Paulette is a reader’s writer. She gives us a splendid historical setting in which to situate her compelling story. The characters she introduces us to are real, three-dimensional people–none of them perfect (and some less perfect than others). But isn’t that true of people in real life? Still, we are left wondering about certain aspects of these characters: were Mildred’s health issues chronic or acute, what motivated Gus beyond his heritage to be so understanding, could something beyond jealousy explain the depth of Josie’s vitriolic nature? Leaving the reader with these questions shows me that this author respects her readers enough to be curious and read beyond her words. I admire that. As a writer, it is all too easy to hand everything over to the reader–to not challenge them to think. Paulette made me ponder, wonder, and think. She respects me as a reader.
So much has been said about how skillfully she addressed the issues of intolerance, homophobia, and the power of love, kindness, and forgiveness to counteract those evil forces in human and social nature. I can only simply add my voice to the many who applaud her adept handling of the inherent human duality of darkness and light.
Amazing to me was the power of suggestion that Paulette brought to the reader’s attention in this story. The telegraph and the “tell a friend” were the only two modes of communication during the time frame of this novel. But the pervasive power of an idea, regardless of its veracity, is as true today as it was a century or more ago. People can be moved to do things they know are wrong simply because someone who they think is “in the know” tells them to do it. As this story illustrates in very poignant ways, the victims of gossip or of the actions of blind followers are not always guilty and are not always the intended victims.
The Persecution of Mildred Dunlap is a lesson in human nature, which, both fortunately and unfortunately, has not changed much since the days when Oscar Wilde was also persecuted.
Bravo, Paulette, for writing a riveting and captivating novel with a social conscience.
I highly recommend this book for anyone who loves reading well-written, thought-provoking books. I also think this book would be great for book clubs and high school or college classes addressing issues of social ethics, gender issues, human rights, sociology, and psychology.
The Persecution of Mildred Dunlap by Paulette Mahurin, was a wonderful read from beginning to end. The story was extremely well thought out and the historical references were a key to keeping it all together. The Persecution of Mildred Dunlap is set in the late 1800’s, with news of Oscar Wilde’s imprisonment for indecency setting the stage. It goes to show how bigotry, pettiness and gossip can put a community on edge and destroy the lives of many. While Mildred and Edra were the key characters, I truly appreciated the development of characters Gus and Charley and their role in the outcome, although I disappointed that a bolt of lightning didn’t come down from the sky and fry Josie’s (a character truly easy to despise) ass. The flow and story of the book made turning the pages easy. I look forward to Ms. Mahurin next book.
After starting off so early with Oscar Wilde I assumed this story had nowhere to go but down.
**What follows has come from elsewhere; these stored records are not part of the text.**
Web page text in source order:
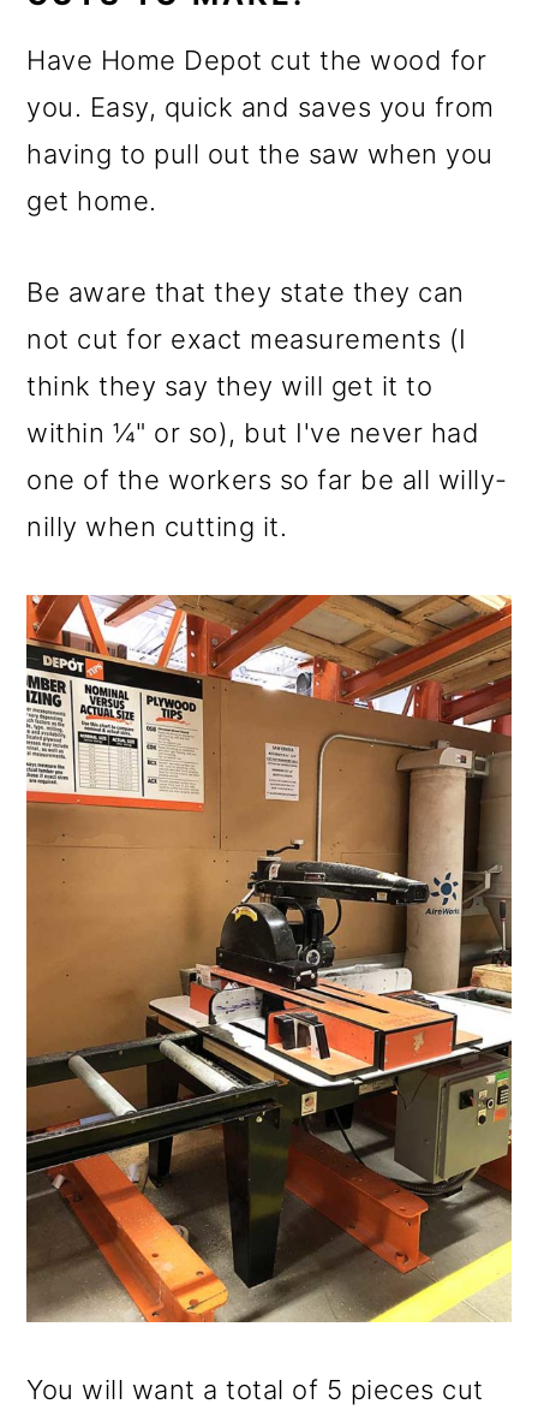
Have Home Depot cut the wood for
you. Easy, quick and saves you from
having to pull out the saw when you
get home.
Be aware that they state they can
not cut for exact measurements (I
think they say they will get it to
within ¼" or so), but I've never had
one of the workers so far be all willy-
nilly when cutting it.
You will want a total of 5 pieces cut
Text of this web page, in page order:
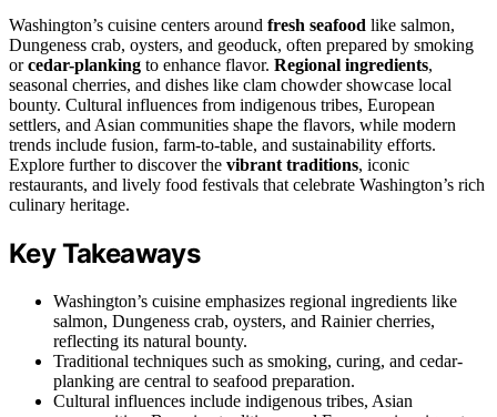
Washington’s cuisine centers around fresh seafood like salmon,
Dungeness crab, oysters, and geoduck, often prepared by smoking
orcedar-planking to enhance flavor. Regional ingredients,
seasonal cherries, and dishes like clam chowder showcase local
bounty. Cultural influences from indigenous tribes, European
settlers, and Asian communities shape the flavors, while modern
trends include fusion, farm-to-table, and sustainability efforts.
Explore further to discover the vibrant traditions, iconic
restaurants, and lively food festivals that celebrate Washington’s rich
culinary heritage.
Key Takeaways
Washington’s cuisine emphasizes regional ingredients like
salmon, Dungeness crab, oysters, and Rainier cherries,
reflecting its natural bounty.
Traditional techniques such as smoking, curing, and cedar-
planking are central to seafood preparation.
Cultural influences include indigenous tribes, Asian
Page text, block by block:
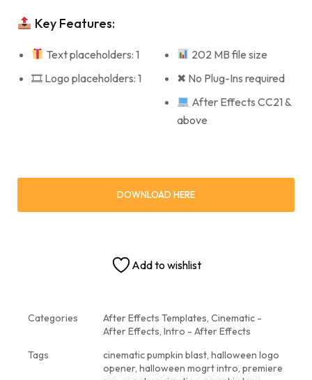
Key Features:
Text placeholders: 1
🎞 Logo placeholders: 1
202 MB file size
✖ No Plug-Ins required
After Effects CC21 &
above
DOWNLOAD HERE
Add to wishlist
Categories After Effects Templates, Cinematic -
After Effects, Intro - After Effects
Tags
cinematic pumpkin blast, halloween logo
opener, halloween mogrt intro, premiere
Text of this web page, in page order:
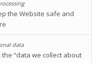
the Website safe and
“data we collect about
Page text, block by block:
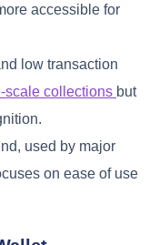
accessible for
low transaction
scale collections but
used by major
on ease of use
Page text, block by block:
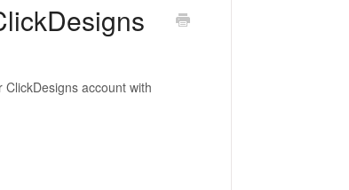
account with

I was wrong… so very wrong.
This period story covers the themes of love, prejudice, acceptance, and ultimately the humanity of interpersonal relations. It glosses over nothing and, in a head on fashion, addresses not only life in the late 1800’s, but life… life today… life as it is, and as it should be (or could be).
I am thankful that I had the opportunity to read this book, and I highly recommend it to anyone with emotion, compassion, or a shred of humanity within them. I found it to be entertaining (if not emotionally evocative), and I can’t imagine anyone else would find it otherwise.